A data dump is certainly data publishing, yet there are many drawbacks to publishing a data dump: when publishing data that changes often, having to update this data dump on your server every, let’s say second, is a bit much. That’s why I think a more Web-ish approach would not hurt: small documents (JSON, HTML, whatever) that link together a big Web of knowledge. An interesting way of working towards that is having a resource oriented approach, where you first identify all the resources you have in your dataset using a global identifier (such as a URI). Then, you create documents of data (identified by e.g., a URL) which contain something about these resources. The documents can be structured just like you would structure your website, and links direct you from one document to the other. This way, programmers can write source code that follows links (the idea of hypermedia!) to answer more difficult questions that those answered in only one document. And for the documents themself, they are small enough to contain rapidly changing data.

Examples

Setting the bad example

The Europeana API: well documented by Ruben Verborgh in his blogpost The Lie of the API.

Setting the good example

Check out schema.org! It is a way to annotate your HTML-pages with rich snippets. This way, the scraping of the website to generate a data dump goes easier, and the entire Web becomes more structured as websites are annotated with similar properties.
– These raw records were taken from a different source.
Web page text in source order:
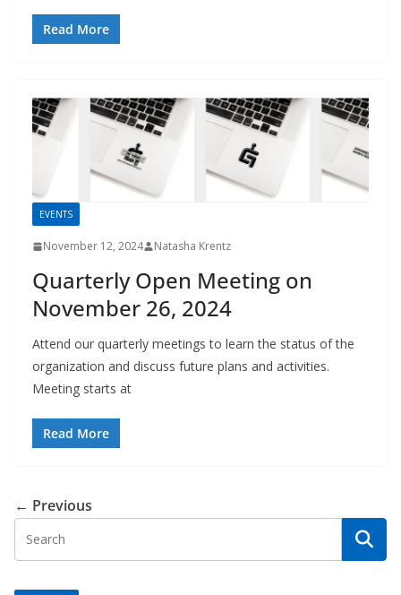
Read More
EVENTS
November 12, 2024 Natasha Krentz
Quarterly Open Meeting on
November 26, 2024
Attend our quarterly meetings to learn the status of the
organization and discuss future plans and activities.
Meeting starts at
Read More
← Previous
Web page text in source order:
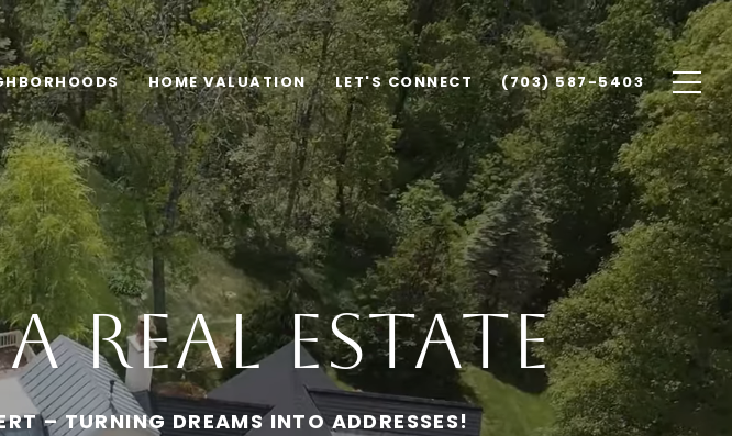
HOME VALUATION LET'S CONNECT (703) 587-5403
Real Estate
– TURNING DREAMS INTO ADDRESSES!
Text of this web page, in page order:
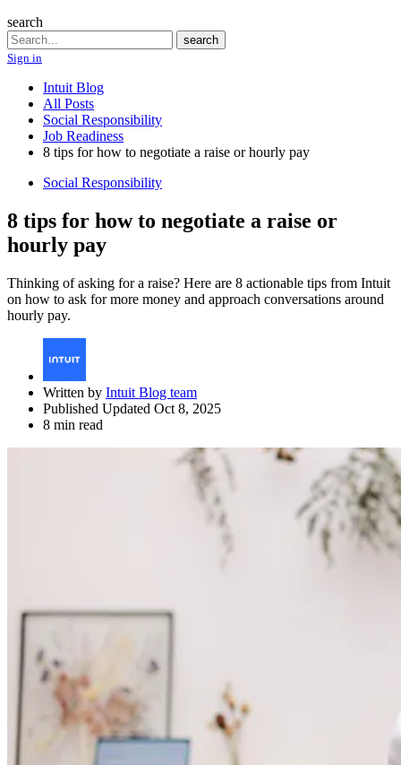
search
Search
search
Sign in
Intuit Blog
All Posts
Social Responsibility
Job Readiness
8 tips for how to negotiate a raise or hourly pay
Social Responsibility
8 tips for how to negotiate a raise or
hourly pay
Thinking of asking for a raise? Here are 8 actionable tips from Intuit
on how to ask for more money and approach conversations around
hourly pay.
Written by Intuit Blog team
Published Updated Oct 8, 2025
8 min read
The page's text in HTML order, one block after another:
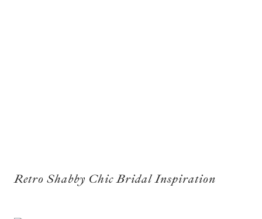
Retro Shabby Chic Bridal Inspiration
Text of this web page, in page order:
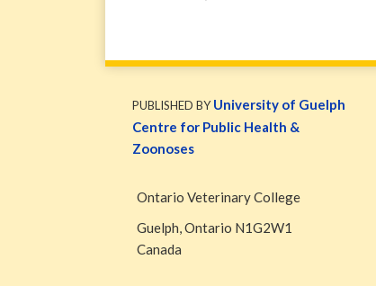
PUBLISHED BYUniversity of Guelph
Centre for Public Health &
Zoonoses
Ontario Veterinary College
Guelph,Ontario N1G2W1
Canada
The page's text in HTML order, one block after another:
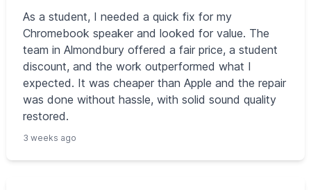
As a student, I needed a quick fix for my
Chromebook speaker and looked for value. The
team in Almondbury offered a fair price, a student
discount, and the work outperformed what I
expected. It was cheaper than Apple and the repair
was done without hassle, with solid sound quality
restored.
3 weeks ago
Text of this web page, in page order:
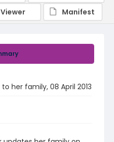
her family, 08 April 2013
Viewer
Manifest
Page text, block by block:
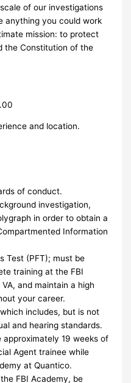
of our investigations
anything you could work
mission: to protect
the Constitution of the
and location.
of conduct.
investigation,
in order to obtain a
Information
Test (PFT); must be
training at the FBI
and maintain a high
your career.
includes, but is not
and hearing standards.
19 weeks of
Agent trainee while
at Quantico.
FBI Academy, be
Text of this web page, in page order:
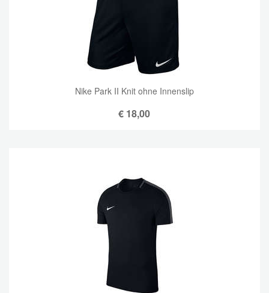
Nike Park II Knit ohne Innenslip
€ 18,00
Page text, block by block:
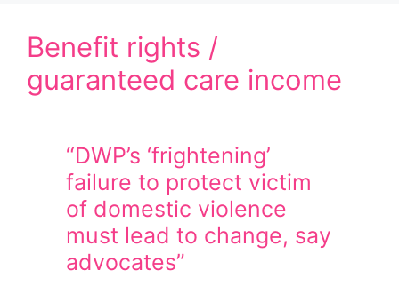
Benefit rights /
guaranteed care income
“DWP’s ‘frightening’
failure to protect victim
of domestic violence
must lead to change, say
advocates”
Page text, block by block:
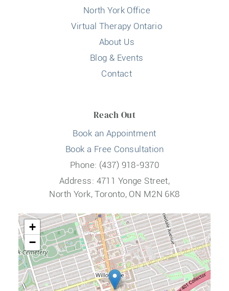
North York Office
Virtual Therapy Ontario
About Us
Blog & Events
Contact
Reach Out
Book an Appointment
Book a Free Consultation
Phone: (437) 918-9370
Address: 4711 Yonge Street,
North York, Toronto, ON M2N 6K8
+
−

Check out Linked Data Fragments. It is a way to publish your data in fragments which makes clients, when asking multiple small questions to download parts of the dataset just in time, still able to ask very complicated questions. This is the true power of the Web: combining resources to solve difficult questions.

Check out the website of the city of Ghent, which provide rich snippets with Linked Data

Check out Linked Connections: it is Linked Data Fragments applied to route planning.
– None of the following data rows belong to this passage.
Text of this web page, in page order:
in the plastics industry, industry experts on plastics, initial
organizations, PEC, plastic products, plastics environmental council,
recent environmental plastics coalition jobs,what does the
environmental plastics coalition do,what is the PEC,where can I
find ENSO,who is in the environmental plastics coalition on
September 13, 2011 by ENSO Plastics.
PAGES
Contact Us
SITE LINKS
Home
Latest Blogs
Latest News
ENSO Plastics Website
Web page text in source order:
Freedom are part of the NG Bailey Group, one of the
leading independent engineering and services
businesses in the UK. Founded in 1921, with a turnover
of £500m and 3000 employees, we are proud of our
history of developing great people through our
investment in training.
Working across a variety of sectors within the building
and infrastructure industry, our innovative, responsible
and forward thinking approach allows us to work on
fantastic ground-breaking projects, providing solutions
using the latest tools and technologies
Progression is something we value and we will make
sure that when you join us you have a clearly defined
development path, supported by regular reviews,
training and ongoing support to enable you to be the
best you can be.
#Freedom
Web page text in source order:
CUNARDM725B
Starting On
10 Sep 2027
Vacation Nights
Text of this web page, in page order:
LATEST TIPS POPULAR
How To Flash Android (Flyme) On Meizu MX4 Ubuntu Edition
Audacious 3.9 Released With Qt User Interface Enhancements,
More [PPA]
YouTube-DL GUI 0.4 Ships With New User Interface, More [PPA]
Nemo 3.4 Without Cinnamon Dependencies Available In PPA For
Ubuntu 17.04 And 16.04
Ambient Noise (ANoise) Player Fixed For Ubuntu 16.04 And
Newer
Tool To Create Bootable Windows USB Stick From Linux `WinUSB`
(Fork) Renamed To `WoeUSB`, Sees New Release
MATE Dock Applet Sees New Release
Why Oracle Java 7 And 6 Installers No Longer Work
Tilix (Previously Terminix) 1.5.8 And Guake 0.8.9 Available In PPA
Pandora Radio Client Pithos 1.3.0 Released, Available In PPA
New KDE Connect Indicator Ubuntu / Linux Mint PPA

Huh? So what are you doing with api.iRail.be? Is that not a good example?

Indeed: it is not a good example of how to publish Open Data. We also never said it is the goal of api.iRail.be to publish the data: after all, we are not the data owner. We have created a service, available for free for everyone, which enables everyone to do calculate routes on the Belgian railway network and display this in various apps, such as Railer and BeTrains. We do this as a non-profit project that wants to make our transport experience in Belgium better. For the data dumps itself, head to gtfs.irail.be. In the same logic, I applaud any initiative of open data reusers offering free services to hobby developers, but you will hear me complain when a data publisher is spending its time on this instead of raising their own data quality.